• **Required action**:
Restate every record exactly as it is written, while omitting the pictures it holds.

=== Data provided ===

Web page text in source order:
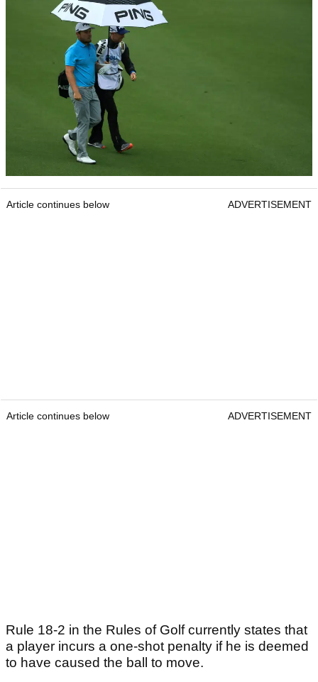
Article continues below ADVERTISEMENT
Article continues below ADVERTISEMENT
Rule 18-2 in the Rules of Golf currently states that
a player incurs a one-shot penalty if he is deemed
to have caused the ball to move.
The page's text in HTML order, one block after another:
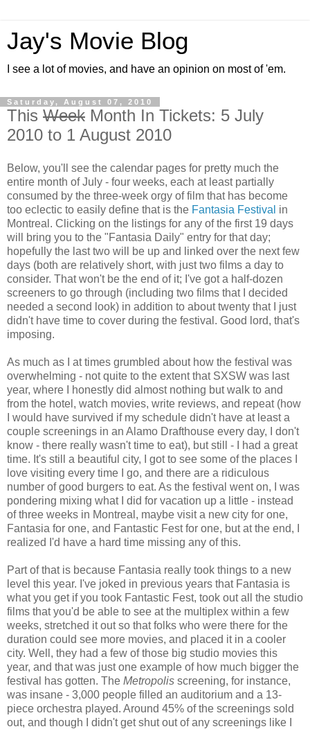
Jay's Movie Blog
I see a lot of movies, and have an opinion on most of 'em.
Saturday, August 07, 2010
This Week Month In Tickets: 5 July
2010 to 1 August 2010
Below, you'll see the calendar pages for pretty much the
entire month of July - four weeks, each at least partially
consumed by the three-week orgy of film that has become
too eclectic to easily define that is the Fantasia Festival in
Montreal. Clicking on the listings for any of the first 19 days
will bring you to the "Fantasia Daily" entry for that day;
hopefully the last two will be up and linked over the next few
days (both are relatively short, with just two films a day to
consider. That won't be the end of it; I've got a half-dozen
screeners to go through (including two films that I decided
needed a second look) in addition to about twenty that I just
didn't have time to cover during the festival. Good lord, that's
imposing.
As much as I at times grumbled about how the festival was
overwhelming - not quite to the extent that SXSW was last
year, where I honestly did almost nothing but walk to and
from the hotel, watch movies, write reviews, and repeat (how
I would have survived if my schedule didn't have at least a
couple screenings in an Alamo Drafthouse every day, I don't
know - there really wasn't time to eat), but still - I had a great
time. It's still a beautiful city, I got to see some of the places I
love visiting every time I go, and there are a ridiculous
number of good burgers to eat. As the festival went on, I was
pondering mixing what I did for vacation up a little - instead
of three weeks in Montreal, maybe visit a new city for one,
Fantasia for one, and Fantastic Fest for one, but at the end, I
realized I'd have a hard time missing any of this.
Part of that is because Fantasia really took things to a new
level this year. I've joked in previous years that Fantasia is
what you get if you took Fantastic Fest, took out all the studio
films that you'd be able to see at the multiplex within a few
weeks, stretched it out so that folks who were there for the
duration could see more movies, and placed it in a cooler
city. Well, they had a few of those big studio movies this
year, and that was just one example of how much bigger the
festival has gotten. The Metropolis screening, for instance,
was insane - 3,000 people filled an auditorium and a 13-
piece orchestra played. Around 45% of the screenings sold
out, and though I didn't get shut out of any screenings like I
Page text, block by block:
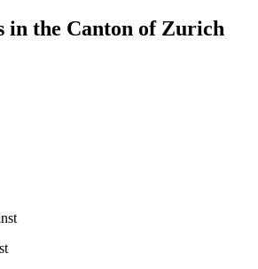
in the Canton of Zurich
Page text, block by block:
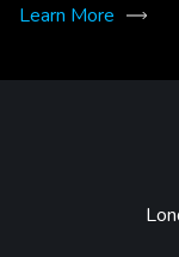
Learn More
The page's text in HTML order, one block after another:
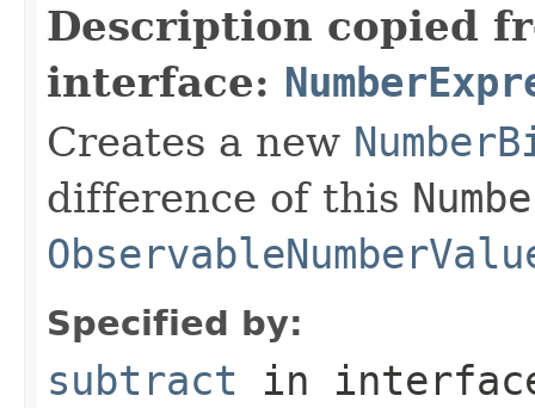
Description copied
interface:
Creates a new
difference of this
Specified by:
subtract in
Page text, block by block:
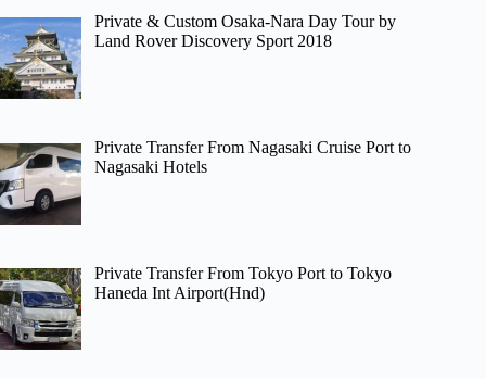
Private & Custom Osaka-Nara Day Tour by
Land Rover Discovery Sport 2018
Private Transfer From Nagasaki Cruise Port to
Nagasaki Hotels
Private Transfer From Tokyo Port to Tokyo
Haneda Int Airport(Hnd)
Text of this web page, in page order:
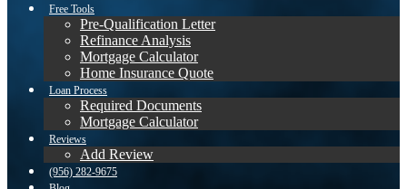
Free Tools
Pre-Qualification Letter
Refinance Analysis
Mortgage Calculator
Home Insurance Quote
Loan Process
Required Documents
Mortgage Calculator
Reviews
Add Review
(956) 282-9675
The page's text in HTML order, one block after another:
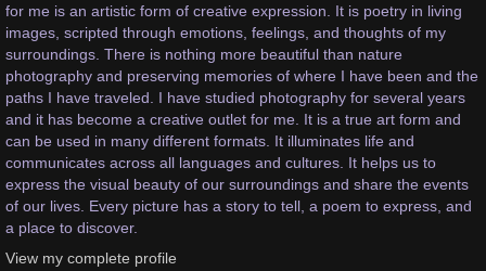
for me is an artistic form of creative expression. It is poetry in living
images, scripted through emotions, feelings, and thoughts of my
surroundings. There is nothing more beautiful than nature
photography and preserving memories of where I have been and the
paths I have traveled. I have studied photography for several years
and it has become a creative outlet for me. It is a true art form and
can be used in many different formats. It illuminates life and
communicates across all languages and cultures. It helps us to
express the visual beauty of our surroundings and share the events
of our lives. Every picture has a story to tell, a poem to express, and
a place to discover.
View my complete profile
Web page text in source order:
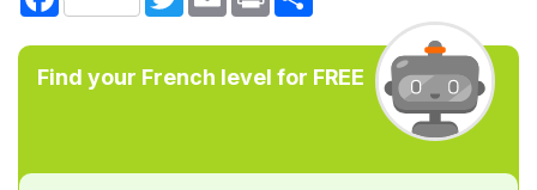
Find your French level for FREE

===

• **Written reply**:
Web page text in source order:
Article continues below ADVERTISEMENT
Article continues below ADVERTISEMENT
Rule 18-2 in the Rules of Golf currently states that
a player incurs a one-shot penalty if he is deemed
to have caused the ball to move.
The page's text in HTML order, one block after another:
Jay's Movie Blog
I see a lot of movies, and have an opinion on most of 'em.
Saturday, August 07, 2010
This Week Month In Tickets: 5 July
2010 to 1 August 2010
Below, you'll see the calendar pages for pretty much the
entire month of July - four weeks, each at least partially
consumed by the three-week orgy of film that has become
too eclectic to easily define that is the Fantasia Festival in
Montreal. Clicking on the listings for any of the first 19 days
will bring you to the "Fantasia Daily" entry for that day;
hopefully the last two will be up and linked over the next few
days (both are relatively short, with just two films a day to
consider. That won't be the end of it; I've got a half-dozen
screeners to go through (including two films that I decided
needed a second look) in addition to about twenty that I just
didn't have time to cover during the festival. Good lord, that's
imposing.
As much as I at times grumbled about how the festival was
overwhelming - not quite to the extent that SXSW was last
year, where I honestly did almost nothing but walk to and
from the hotel, watch movies, write reviews, and repeat (how
I would have survived if my schedule didn't have at least a
couple screenings in an Alamo Drafthouse every day, I don't
know - there really wasn't time to eat), but still - I had a great
time. It's still a beautiful city, I got to see some of the places I
love visiting every time I go, and there are a ridiculous
number of good burgers to eat. As the festival went on, I was
pondering mixing what I did for vacation up a little - instead
of three weeks in Montreal, maybe visit a new city for one,
Fantasia for one, and Fantastic Fest for one, but at the end, I
realized I'd have a hard time missing any of this.
Part of that is because Fantasia really took things to a new
level this year. I've joked in previous years that Fantasia is
what you get if you took Fantastic Fest, took out all the studio
films that you'd be able to see at the multiplex within a few
weeks, stretched it out so that folks who were there for the
duration could see more movies, and placed it in a cooler
city. Well, they had a few of those big studio movies this
year, and that was just one example of how much bigger the
festival has gotten. The Metropolis screening, for instance,
was insane - 3,000 people filled an auditorium and a 13-
piece orchestra played. Around 45% of the screenings sold
out, and though I didn't get shut out of any screenings like I
Page text, block by block:
in the Canton of Zurich
Page text, block by block:
Learn More
The page's text in HTML order, one block after another:
Description copied
interface:
Creates a new
difference of this
Specified by:
subtract in
Page text, block by block:
Private & Custom Osaka-Nara Day Tour by
Land Rover Discovery Sport 2018
Private Transfer From Nagasaki Cruise Port to
Nagasaki Hotels
Private Transfer From Tokyo Port to Tokyo
Haneda Int Airport(Hnd)
Text of this web page, in page order:
Free Tools
Pre-Qualification Letter
Refinance Analysis
Mortgage Calculator
Home Insurance Quote
Loan Process
Required Documents
Mortgage Calculator
Reviews
Add Review
(956) 282-9675
The page's text in HTML order, one block after another:
for me is an artistic form of creative expression. It is poetry in living
images, scripted through emotions, feelings, and thoughts of my
surroundings. There is nothing more beautiful than nature
photography and preserving memories of where I have been and the
paths I have traveled. I have studied photography for several years
and it has become a creative outlet for me. It is a true art form and
can be used in many different formats. It illuminates life and
communicates across all languages and cultures. It helps us to
express the visual beauty of our surroundings and share the events
of our lives. Every picture has a story to tell, a poem to express, and
a place to discover.
View my complete profile
Web page text in source order:
Find your French level for FREE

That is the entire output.